INPUT ->

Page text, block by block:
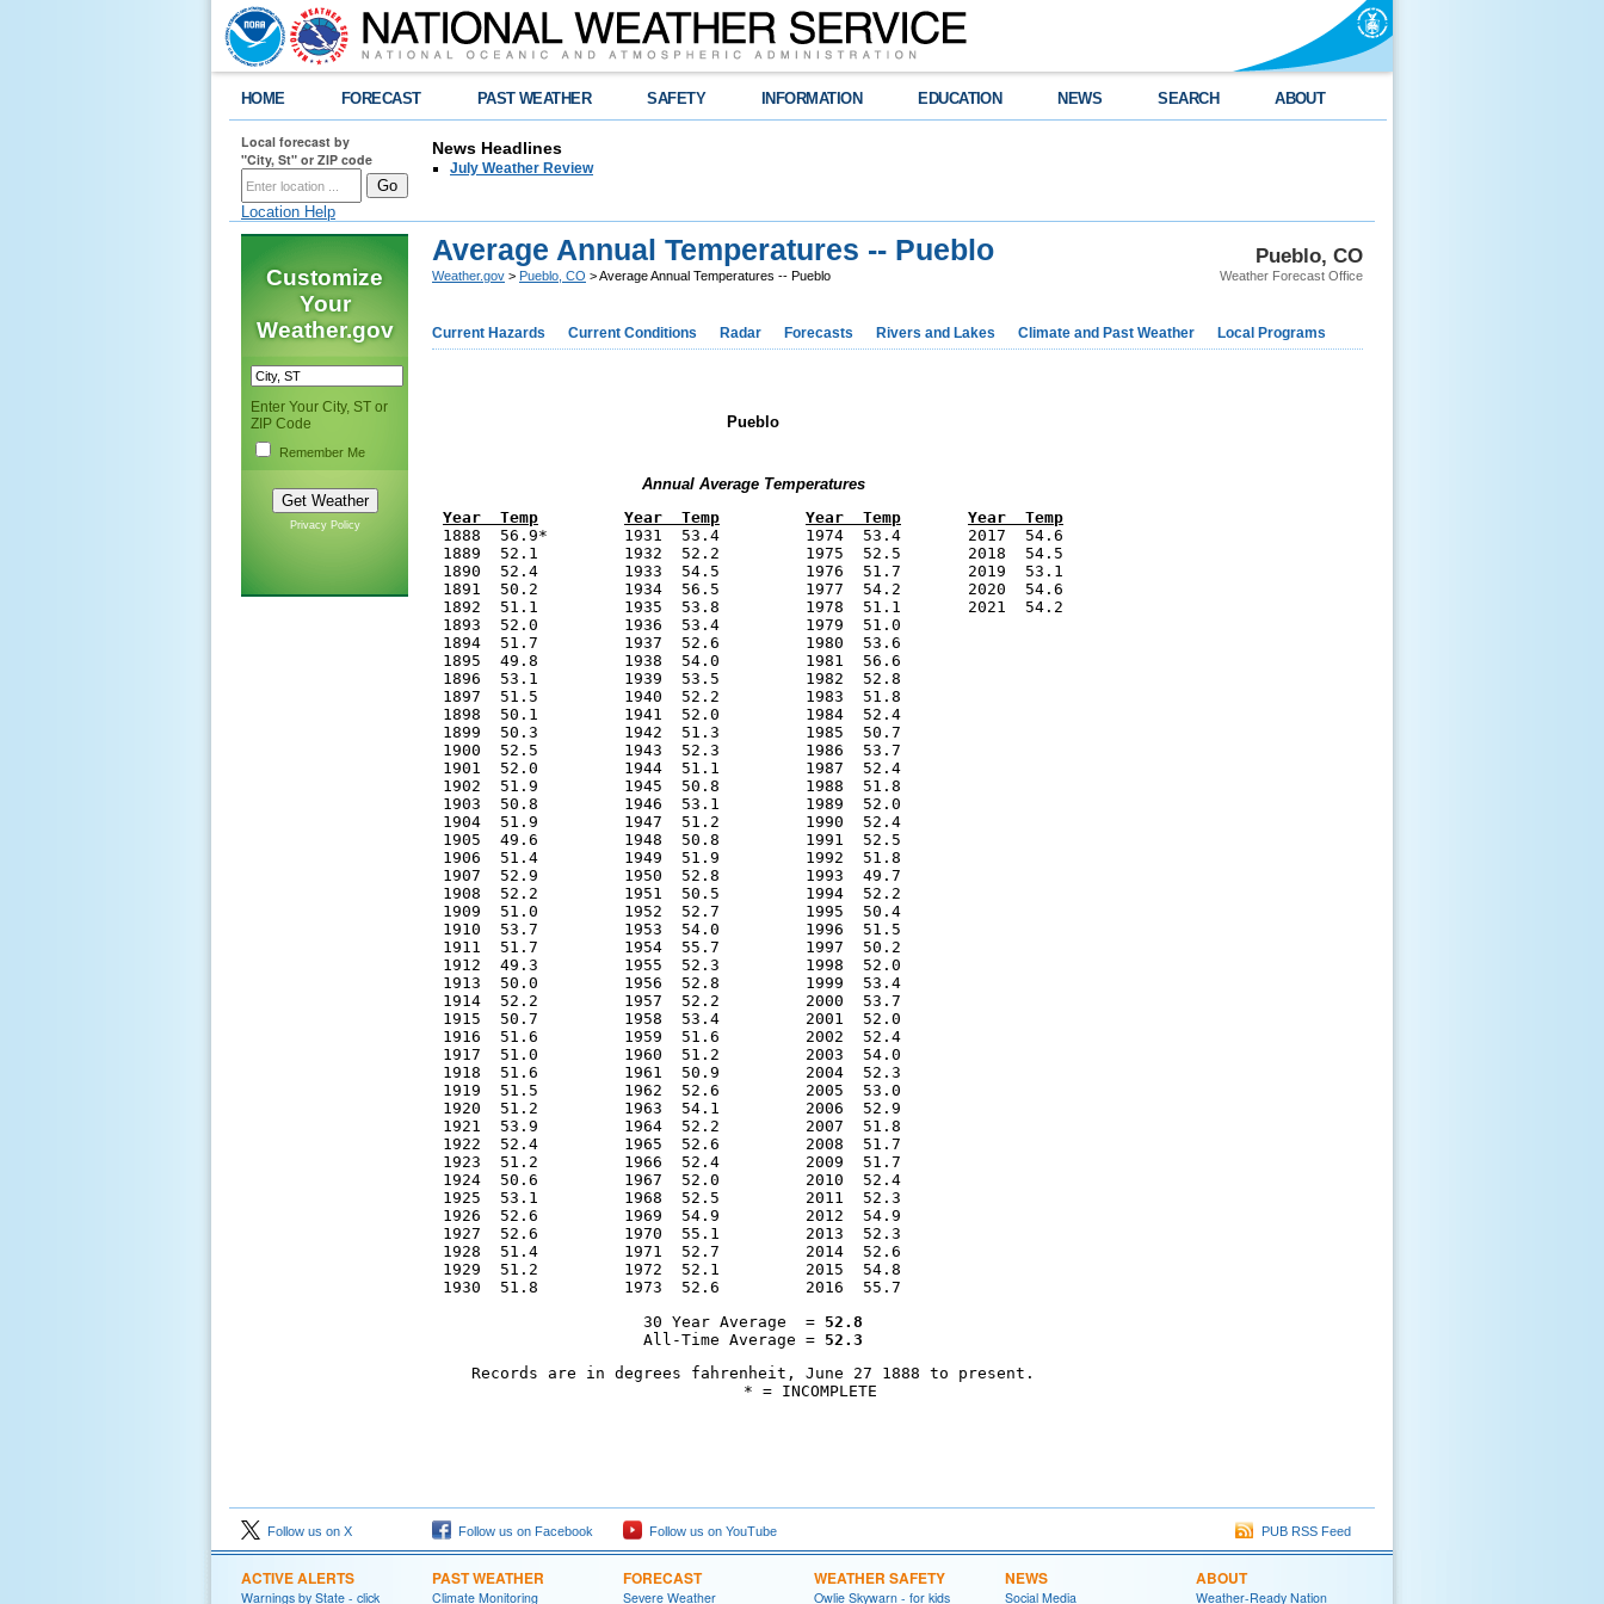
HOME FORECAST PAST WEATHER SAFETY INFORMATION EDUCATION NEWS SEARCH ABOUT
Local forecast by
"City, St" or ZIP code
Location Help
News Headlines
July Weather Review
Customize
Your
Weather.gov
Enter Your City, ST or
ZIP Code
Remember Me
Privacy Policy
Pueblo, CO
Weather Forecast Office
Average Annual Temperatures -- Pueblo
Weather.gov > Pueblo, CO > Average Annual Temperatures -- Pueblo
Current Hazards Current Conditions Radar Forecasts Rivers and Lakes Climate and Past Weather Local Programs
Pueblo
Annual Average Temperatures
Year  Temp
Year  Temp Year  Temp
Year  Temp
1888  56.9*        1931  53.4         1974  53.4       2017  54.6
1889  52.1         1932  52.2         1975  52.5       2018  54.5
1890  52.4         1933  54.5         1976  51.7       2019  53.1
1891  50.2         1934  56.5         1977  54.2       2020  54.6
1892  51.1         1935  53.8         1978  51.1       2021  54.2
1893  52.0         1936  53.4         1979  51.0
1894  51.7         1937  52.6         1980  53.6
1895  49.8         1938  54.0         1981  56.6
1896  53.1         1939  53.5         1982  52.8
1897  51.5         1940  52.2         1983  51.8
1898  50.1         1941  52.0         1984  52.4
1899  50.3         1942  51.3         1985  50.7
1900  52.5         1943  52.3         1986  53.7
1901  52.0         1944  51.1         1987  52.4
1902  51.9         1945  50.8         1988  51.8
1903  50.8         1946  53.1         1989  52.0
1904  51.9         1947  51.2         1990  52.4
1905  49.6         1948  50.8         1991  52.5
1906  51.4         1949  51.9         1992  51.8
1907  52.9         1950  52.8         1993  49.7
1908  52.2         1951  50.5         1994  52.2
1909  51.0         1952  52.7         1995  50.4
1910  53.7         1953  54.0         1996  51.5
1911  51.7         1954  55.7         1997  50.2
1912  49.3         1955  52.3         1998  52.0
1913  50.0         1956  52.8         1999  53.4
1914  52.2         1957  52.2         2000  53.7
1915  50.7         1958  53.4         2001  52.0
1916  51.6         1959  51.6         2002  52.4
1917  51.0         1960  51.2         2003  54.0
1918  51.6         1961  50.9         2004  52.3
1919  51.5         1962  52.6         2005  53.0
1920  51.2         1963  54.1         2006  52.9
1921  53.9         1964  52.2         2007  51.8
1922  52.4         1965  52.6         2008  51.7
1923  51.2         1966  52.4         2009  51.7
1924  50.6         1967  52.0         2010  52.4
1925  53.1         1968  52.5         2011  52.3
1926  52.6         1969  54.9         2012  54.9
1927  52.6         1970  55.1         2013  52.3
1928  51.4         1971  52.7         2014  52.6
1929  51.2         1972  52.1         2015  54.8
1930  51.8         1973  52.6         2016  55.7
30 Year Average  = 52.8
All-Time Average = 52.3
Records are in degrees fahrenheit, June 27 1888 to present.
            * = INCOMPLETE
Follow us on X Follow us on Facebook Follow us on YouTube PUB RSS Feed
ACTIVE ALERTS
Warnings by State - click
PAST WEATHER
Climate Monitoring
FORECAST
Severe Weather
WEATHER SAFETY
Owlie Skywarn - for kids
NEWS
Social Media
ABOUT
Weather-Ready Nation

WORK ORDER -> From the line that contains "Warnings by State - click" through the end of the records above, print every line exactly and nothing else.

RESULT ->
Warnings by State - click
PAST WEATHER
Climate Monitoring
FORECAST
Severe Weather
WEATHER SAFETY
Owlie Skywarn - for kids
NEWS
Social Media
ABOUT
Weather-Ready Nation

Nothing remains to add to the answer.